Print out each entry below in full, exactly as given, excluding pictures.

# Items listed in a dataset
--- --- ---

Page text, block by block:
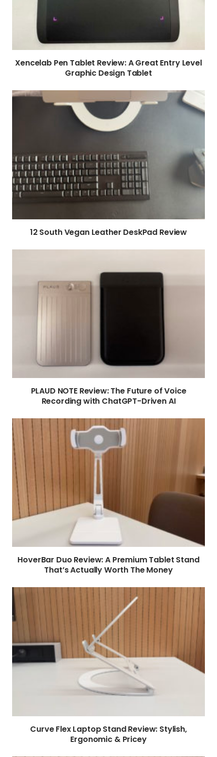
Xencelab Pen Tablet Review: A Great Entry Level
Graphic Design Tablet
12 South Vegan Leather DeskPad Review
PLAUD NOTE Review: The Future of Voice
Recording with ChatGPT-Driven AI
HoverBar Duo Review: A Premium Tablet Stand
That’s Actually Worth The Money
Curve Flex Laptop Stand Review: Stylish,
Ergonomic & Pricey
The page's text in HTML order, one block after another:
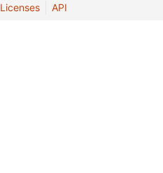
Licenses API
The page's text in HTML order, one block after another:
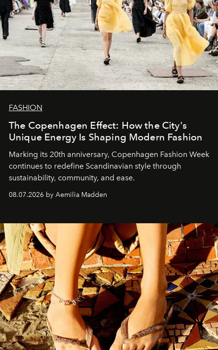
FASHION
The Copenhagen Effect: How the City's
Unique Energy Is Shaping Modern Fashion
Marking its 20th anniversary, Copenhagen Fashion Week
continues to redefine Scandinavian style through
sustainability, community, and ease.
08.07.2026 by Aemilia Madden
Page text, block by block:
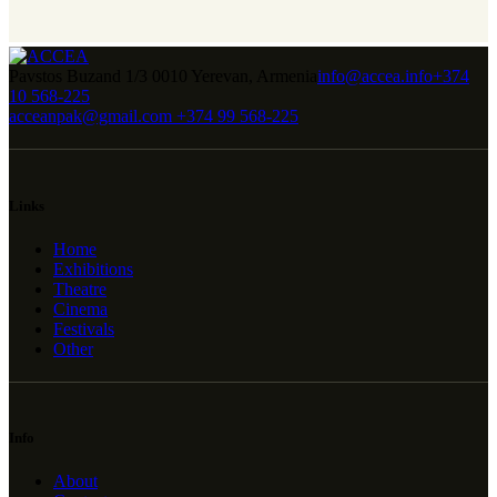
info@accea.info+374
10 568-225
acceanpak@gmail.com +374 99 568-225
Home
Exhibitions
Theatre
Cinema
Festivals
Other
About
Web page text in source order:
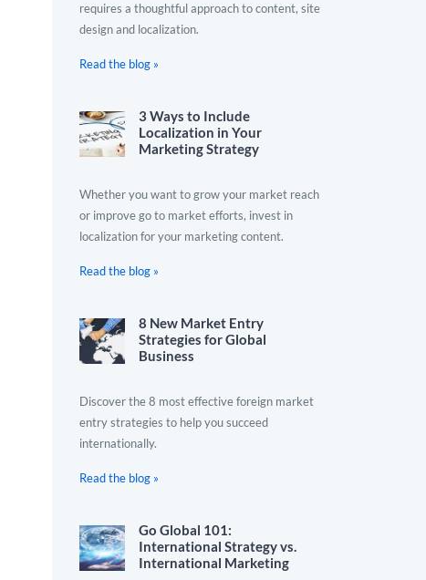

--- --- ---

# Response to the task
Page text, block by block:
Xencelab Pen Tablet Review: A Great Entry Level
Graphic Design Tablet
12 South Vegan Leather DeskPad Review
PLAUD NOTE Review: The Future of Voice
Recording with ChatGPT-Driven AI
HoverBar Duo Review: A Premium Tablet Stand
That’s Actually Worth The Money
Curve Flex Laptop Stand Review: Stylish,
Ergonomic & Pricey
The page's text in HTML order, one block after another:
Licenses API
The page's text in HTML order, one block after another:
FASHION
The Copenhagen Effect: How the City's
Unique Energy Is Shaping Modern Fashion
Marking its 20th anniversary, Copenhagen Fashion Week
continues to redefine Scandinavian style through
sustainability, community, and ease.
08.07.2026 by Aemilia Madden
Page text, block by block:
info@accea.info+374
10 568-225
acceanpak@gmail.com +374 99 568-225
Home
Exhibitions
Theatre
Cinema
Festivals
Other
About
Web page text in source order:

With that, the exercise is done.